The Chancellor will meet America’s top economic official, Treasury secretary Scott Bessent, today as she concludes her trip to the International Monetary Fund’s Spring Meetings in Washington. As discussed on Coffee House this week, Rachel Reeves will use her meeting to attempt to make an Anglo-American trade deal a realistic possibility. 

Yesterday, the Chancellor put in a surprise appearance on one of Donald Trump’s favourite news channels, Newsmax, and said she understood that both her government and the Trump administration were elected by voters who felt globalisation had not worked for working people. The tone of her interview was very much aimed at the President and his team.

But speaking to an audience closer to home on the BBC, she highlighted the importance of our commercial links with Europe instead, saying: ‘I understand why there’s so much focus on our trading relationship with the US, but actually our trading relationship with Europe is arguably even more important.’
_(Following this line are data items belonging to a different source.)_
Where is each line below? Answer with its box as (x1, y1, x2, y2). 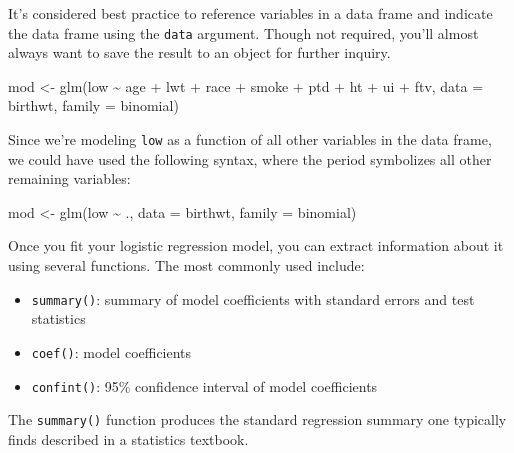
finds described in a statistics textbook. (8, 428, 249, 449)
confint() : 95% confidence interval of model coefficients (31, 375, 378, 396)
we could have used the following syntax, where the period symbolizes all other (8, 148, 492, 169)
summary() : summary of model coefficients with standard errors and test (31, 288, 475, 309)
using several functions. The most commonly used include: (8, 255, 365, 276)
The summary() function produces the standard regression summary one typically (8, 409, 507, 430)
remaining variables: (8, 168, 131, 189)
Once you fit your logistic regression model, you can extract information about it (8, 235, 504, 256)
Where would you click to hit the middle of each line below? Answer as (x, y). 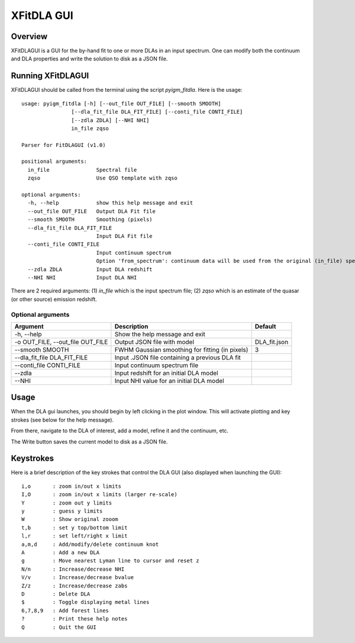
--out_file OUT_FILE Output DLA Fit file (92, 211)
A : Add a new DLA (61, 552)
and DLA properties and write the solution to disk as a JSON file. (89, 59)
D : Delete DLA (56, 594)
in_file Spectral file (82, 170)
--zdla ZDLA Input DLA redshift (90, 269)
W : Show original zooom (70, 519)
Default (265, 326)
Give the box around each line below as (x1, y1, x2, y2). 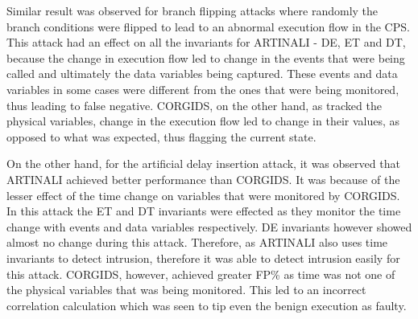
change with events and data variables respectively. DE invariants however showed (6, 218, 412, 235)
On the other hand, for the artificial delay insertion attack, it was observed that (6, 155, 400, 172)
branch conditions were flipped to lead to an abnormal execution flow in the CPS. (6, 18, 410, 35)
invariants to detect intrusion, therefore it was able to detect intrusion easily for (6, 249, 400, 266)
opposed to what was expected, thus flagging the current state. (6, 128, 317, 145)
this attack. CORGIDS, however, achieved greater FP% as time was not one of (6, 265, 395, 282)
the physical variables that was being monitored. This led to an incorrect (6, 281, 366, 298)
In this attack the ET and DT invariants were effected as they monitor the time (6, 202, 401, 219)
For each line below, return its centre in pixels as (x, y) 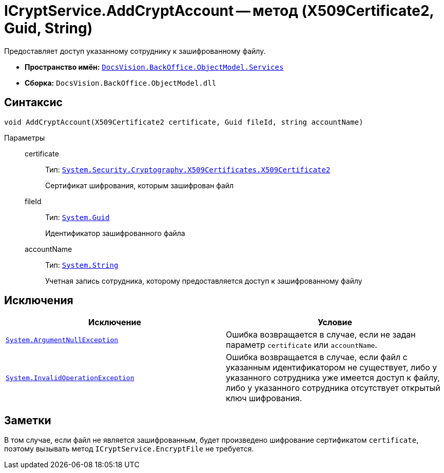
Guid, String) (49, 28)
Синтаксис (33, 103)
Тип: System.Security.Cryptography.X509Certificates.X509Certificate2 (188, 169)
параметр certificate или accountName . (302, 345)
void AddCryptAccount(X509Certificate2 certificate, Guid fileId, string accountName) (184, 122)
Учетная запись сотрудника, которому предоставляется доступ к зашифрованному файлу (204, 281)
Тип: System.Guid (78, 217)
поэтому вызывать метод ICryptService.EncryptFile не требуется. (129, 449)
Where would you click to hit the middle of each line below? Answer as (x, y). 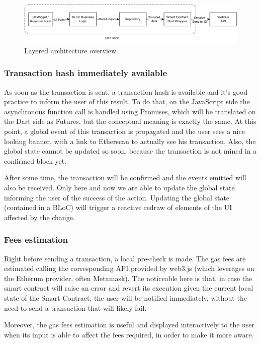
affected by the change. (39, 217)
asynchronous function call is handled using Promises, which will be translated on (130, 111)
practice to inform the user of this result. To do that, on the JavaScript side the (127, 101)
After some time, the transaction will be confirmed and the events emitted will (125, 178)
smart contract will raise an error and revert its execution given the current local (129, 288)
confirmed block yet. (35, 160)
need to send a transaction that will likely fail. (75, 307)
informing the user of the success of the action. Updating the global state (117, 197)
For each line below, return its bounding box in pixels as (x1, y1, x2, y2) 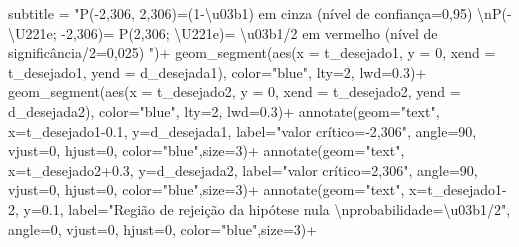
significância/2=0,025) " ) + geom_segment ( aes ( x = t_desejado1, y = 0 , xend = (8, 42, 496, 63)
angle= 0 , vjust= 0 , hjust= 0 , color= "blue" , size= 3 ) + (8, 218, 318, 239)
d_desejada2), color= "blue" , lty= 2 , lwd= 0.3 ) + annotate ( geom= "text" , (8, 100, 440, 121)
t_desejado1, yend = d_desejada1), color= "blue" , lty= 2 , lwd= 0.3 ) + (8, 61, 427, 82)
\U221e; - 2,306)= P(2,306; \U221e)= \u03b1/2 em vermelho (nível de (8, 22, 438, 43)
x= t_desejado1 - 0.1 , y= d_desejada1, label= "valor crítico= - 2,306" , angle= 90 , (8, 120, 477, 141)
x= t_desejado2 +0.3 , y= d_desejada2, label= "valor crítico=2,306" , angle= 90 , (8, 159, 478, 180)
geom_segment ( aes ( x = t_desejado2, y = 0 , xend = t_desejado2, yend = (8, 81, 461, 102)
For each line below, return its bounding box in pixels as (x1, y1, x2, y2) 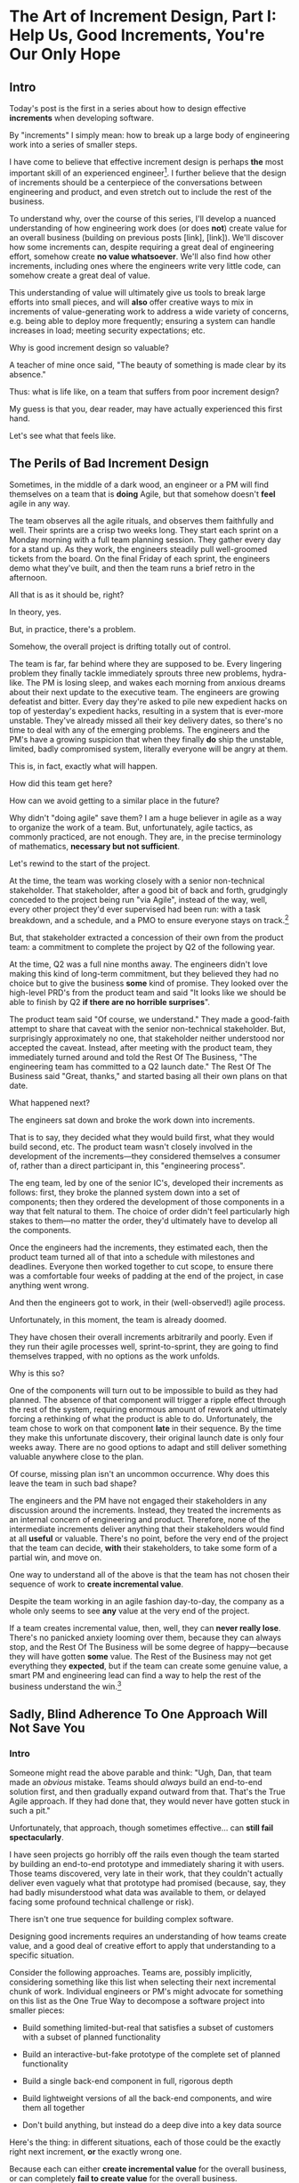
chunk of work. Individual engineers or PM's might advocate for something (9, 1986, 284, 1997)
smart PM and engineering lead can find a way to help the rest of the (9, 1670, 262, 1681)
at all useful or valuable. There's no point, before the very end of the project (9, 1533, 289, 1544)
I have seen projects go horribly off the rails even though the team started (9, 1849, 280, 1860)
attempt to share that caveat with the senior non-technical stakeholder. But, (9, 1024, 287, 1035)
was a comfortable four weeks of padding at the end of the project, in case (9, 1270, 284, 1281)
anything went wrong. (9, 1280, 89, 1291)
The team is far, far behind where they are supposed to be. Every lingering (9, 659, 282, 670)
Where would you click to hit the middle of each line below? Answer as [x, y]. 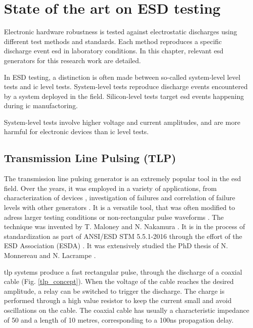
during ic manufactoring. [41, 105]
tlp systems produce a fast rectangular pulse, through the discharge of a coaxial [123, 271]
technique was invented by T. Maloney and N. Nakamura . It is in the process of [125, 226]
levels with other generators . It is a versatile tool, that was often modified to [120, 207]
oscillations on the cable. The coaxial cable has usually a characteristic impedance [127, 310]
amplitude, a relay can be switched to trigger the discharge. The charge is [114, 291]
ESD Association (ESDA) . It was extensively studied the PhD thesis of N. [116, 246]
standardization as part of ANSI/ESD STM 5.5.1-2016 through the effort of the [123, 236]
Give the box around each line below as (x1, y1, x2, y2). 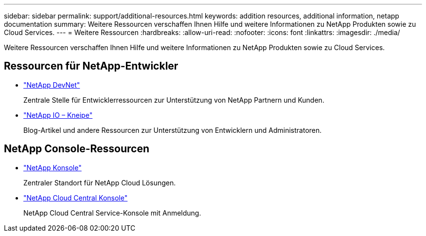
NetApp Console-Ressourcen (4, 143, 149, 155)
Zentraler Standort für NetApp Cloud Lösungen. (23, 178, 176, 187)
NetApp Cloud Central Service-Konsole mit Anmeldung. (23, 208, 201, 217)
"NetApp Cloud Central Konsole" (23, 193, 128, 202)
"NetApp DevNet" (23, 80, 80, 89)
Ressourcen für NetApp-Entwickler (4, 60, 178, 73)
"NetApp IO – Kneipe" (23, 110, 93, 119)
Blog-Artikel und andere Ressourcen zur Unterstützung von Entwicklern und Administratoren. (23, 126, 322, 134)
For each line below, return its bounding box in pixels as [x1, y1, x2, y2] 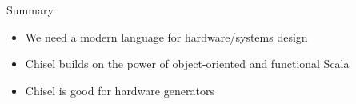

The different messages Reeves is conveying on broadcast rounds on both sides of the Atlantic demonstrate the two horses Labour are trying to ride. A closer relationship with America almost certainly requires us to drop our regulatory standards (though Reeves has ruled out importing chlorinated chicken or hormone-addled beef), while lining up more with Europe almost certainly requires tougher regulation. If squaring that circle is even possible it’ll be a noble achievement. 

When the Chancellor wakes up in America she’ll be briefed on her first bit of good economic news this week from back home: retail sales on our high streets and online shops have risen at their fastest pace since the pandemic, according to figures from the Office for National Statistics. Sales volumes increased – against expectation – by 0.4 per cent in March after rising by 0.7 per cent in February. Analysts had expected retail sales to decline, but warmer weather boosted sales in garden centres and fashion stores, according to ONS statisticians, bringing the whole retail sector up.

It’s been a pretty gloomy year for economic news so far, but three promising developments now – two on retail sales and an unexpectedly boosterish growth figure recorded in February – mean that Reeves somehow manages to return home with the outlines of a trade deal, she might just begin to turn around her reputation as one of Britain’s most beleaguered chancellors.